**Exercise**
For the entries that follow, retype exactly the lines from the one containing "Affectionate" to the one containing "https://farmingrevolution.com.au/mult...", inclusive, and only those. Images stay out of the copy.

**Dataset excerpts**
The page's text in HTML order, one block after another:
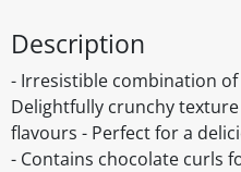
Description
- Irresistible combination
Delightfully crunchy
flavours - Perfect for a
- Contains chocolate curls
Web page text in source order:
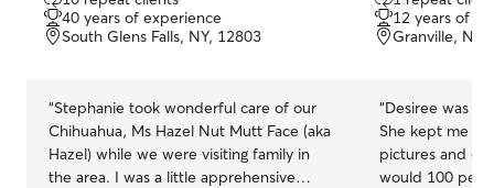
out
of
5
40 years of experience
South Glens Falls, NY, 12803
“Stephanie took wonderful care of our
Chihuahua, Ms Hazel Nut Mutt Face (aka
Hazel) while we were visiting family in
the area. I was a little apprehensive
out
of
5
12 years of
Granville, NY,
“Desiree was
She kept me
pictures and
would 100
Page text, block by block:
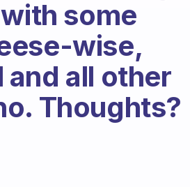
some
wise,
all other
Thoughts?
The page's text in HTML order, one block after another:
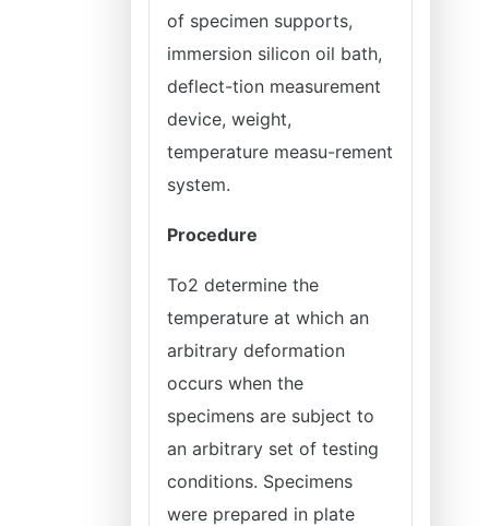
of specimen supports,
immersion silicon oil bath,
deflect-tion measurement
device, weight,
temperature measu-rement
system.
Procedure
To2 determine the
temperature at which an
arbitrary deformation
occurs when the
specimens are subject to
an arbitrary set of testing
conditions. Specimens
were prepared in plate
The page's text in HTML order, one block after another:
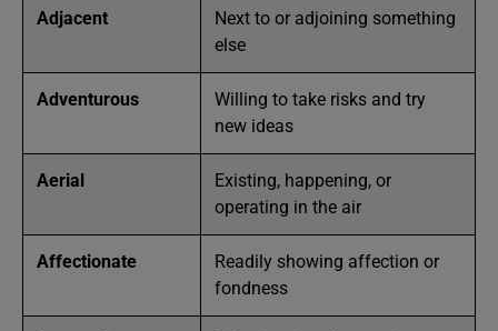
Adjacent
Next to or adjoining something
else
Adventurous
Willing to take risks and try
new ideas
Aerial
Existing, happening, or
operating in the air
Affectionate
Readily showing affection or
fondness
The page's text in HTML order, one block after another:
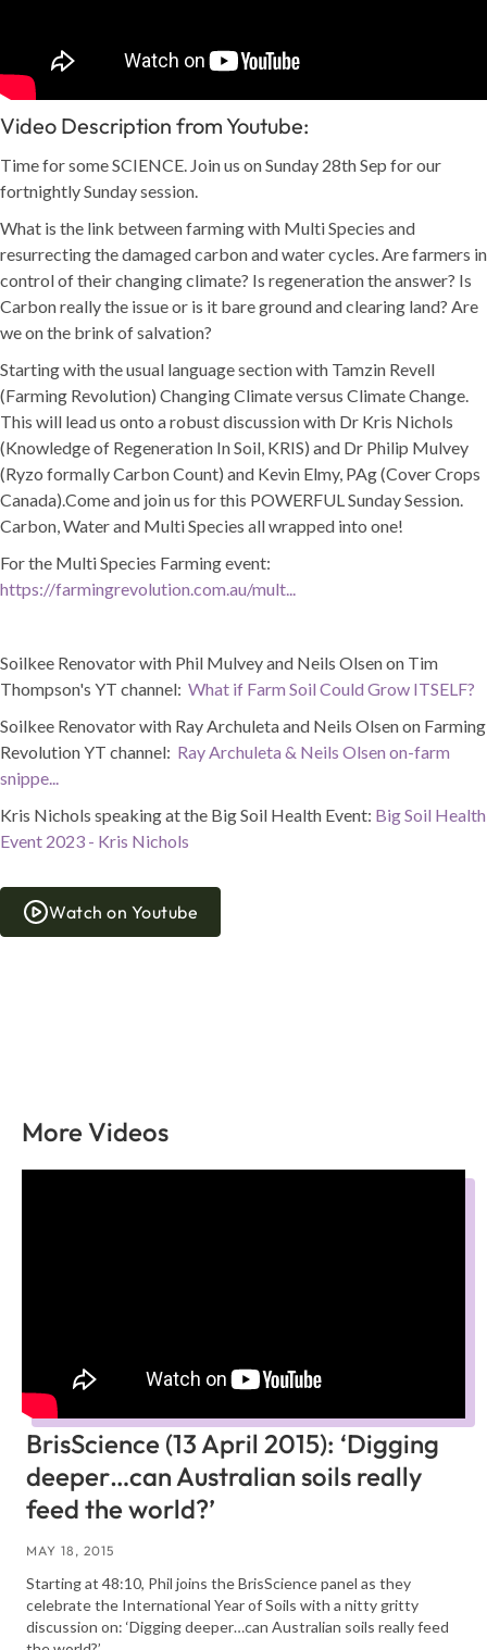
Video Description from Youtube:
Time for some SCIENCE. Join us on Sunday 28th Sep for our
fortnightly Sunday session.
What is the link between farming with Multi Species and
resurrecting the damaged carbon and water cycles. Are farmers in
control of their changing climate? Is regeneration the answer? Is
Carbon really the issue or is it bare ground and clearing land? Are
we on the brink of salvation?
Starting with the usual language section with Tamzin Revell
(Farming Revolution) Changing Climate versus Climate Change.
This will lead us onto a robust discussion with Dr Kris Nichols
(Knowledge of Regeneration In Soil, KRIS) and Dr Philip Mulvey
(Ryzo formally Carbon Count) and Kevin Elmy, PAg (Cover Crops
Canada).Come and join us for this POWERFUL Sunday Session.
Carbon, Water and Multi Species all wrapped into one!
For the Multi Species Farming event:
https://farmingrevolution.com.au/mult...
Soilkee Renovator with Phil Mulvey and Neils Olsen on Tim
Thompson's YT channel: What if Farm Soil Could Grow ITSELF?
Soilkee Renovator with Ray Archuleta and Neils Olsen on Farming
Revolution YT channel: Ray Archuleta & Neils Olsen on-farm
snippe...
Kris Nichols speaking at the Big Soil Health Event: Big Soil Health
Event 2023 - Kris Nichols
Watch on Youtube
More Videos
BrisScience (13 April 2015): ‘Digging
deeper…can Australian soils really
feed the world?’
MAY 18, 2015
Starting at 48:10, Phil joins the BrisScience panel as they
celebrate the International Year of Soils with a nitty gritty
discussion on: ‘Digging deeper…can Australian soils really feed
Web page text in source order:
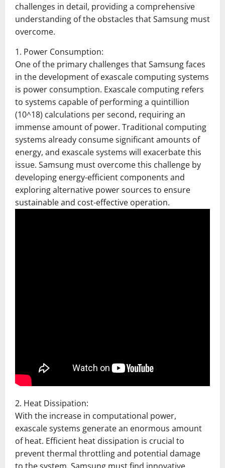
challenges in detail, providing a comprehensive
understanding of the obstacles that Samsung must
overcome.
1. Power Consumption:
One of the primary challenges that Samsung faces
in the development of exascale computing systems
is power consumption. Exascale computing refers
to systems capable of performing a quintillion
(10^18) calculations per second, requiring an
immense amount of power. Traditional computing
systems already consume significant amounts of
energy, and exascale systems will exacerbate this
issue. Samsung must overcome this challenge by
developing energy-efficient components and
exploring alternative power sources to ensure
sustainable and cost-effective operation.
2. Heat Dissipation:
With the increase in computational power,
exascale systems generate an enormous amount
of heat. Efficient heat dissipation is crucial to
prevent thermal throttling and potential damage

**Written response**
Affectionate
Readily showing affection or
fondness
The page's text in HTML order, one block after another:
Video Description from Youtube:
Time for some SCIENCE. Join us on Sunday 28th Sep for our
fortnightly Sunday session.
What is the link between farming with Multi Species and
resurrecting the damaged carbon and water cycles. Are farmers in
control of their changing climate? Is regeneration the answer? Is
Carbon really the issue or is it bare ground and clearing land? Are
we on the brink of salvation?
Starting with the usual language section with Tamzin Revell
(Farming Revolution) Changing Climate versus Climate Change.
This will lead us onto a robust discussion with Dr Kris Nichols
(Knowledge of Regeneration In Soil, KRIS) and Dr Philip Mulvey
(Ryzo formally Carbon Count) and Kevin Elmy, PAg (Cover Crops
Canada).Come and join us for this POWERFUL Sunday Session.
Carbon, Water and Multi Species all wrapped into one!
For the Multi Species Farming event:
https://farmingrevolution.com.au/mult...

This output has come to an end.